▶ [AIM OF THE EXERCISE]: Give the data back exactly. Leave out any images.

▶ [EXCERPTED DATA]:
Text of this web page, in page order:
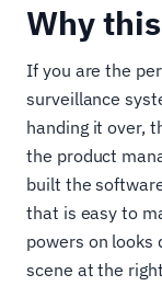
Why
If you are the
surveillance
handing it over,
the product
built the
that is easy to
powers on looks
scene at the
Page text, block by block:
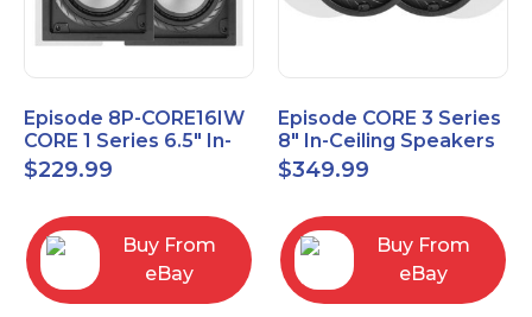
Episode 8P-CORE16IW
CORE 1 Series 6.5" In-
Wall Speaker, Pair
$229.99
Buy From
eBay
Episode CORE 3 Series
8" In-Ceiling Speakers
ES-CORE-38-IC
$349.99
Buy From
eBay
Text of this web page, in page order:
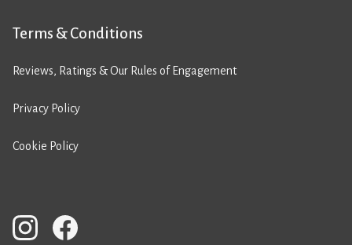
Terms & Conditions
Reviews, Ratings & Our Rules of Engagement
Privacy Policy
Cookie Policy

▶ [RESPONSE TO THE TASK]:
Text of this web page, in page order:
Why
If you are the
surveillance
handing it over,
the product
built the
that is easy to
powers on looks
scene at the
Page text, block by block:
Episode 8P-CORE16IW
CORE 1 Series 6.5" In-
Wall Speaker, Pair
$229.99
Buy From
eBay
Episode CORE 3 Series
8" In-Ceiling Speakers
ES-CORE-38-IC
$349.99
Buy From
eBay
Text of this web page, in page order:
Terms & Conditions
Reviews, Ratings & Our Rules of Engagement
Privacy Policy
Cookie Policy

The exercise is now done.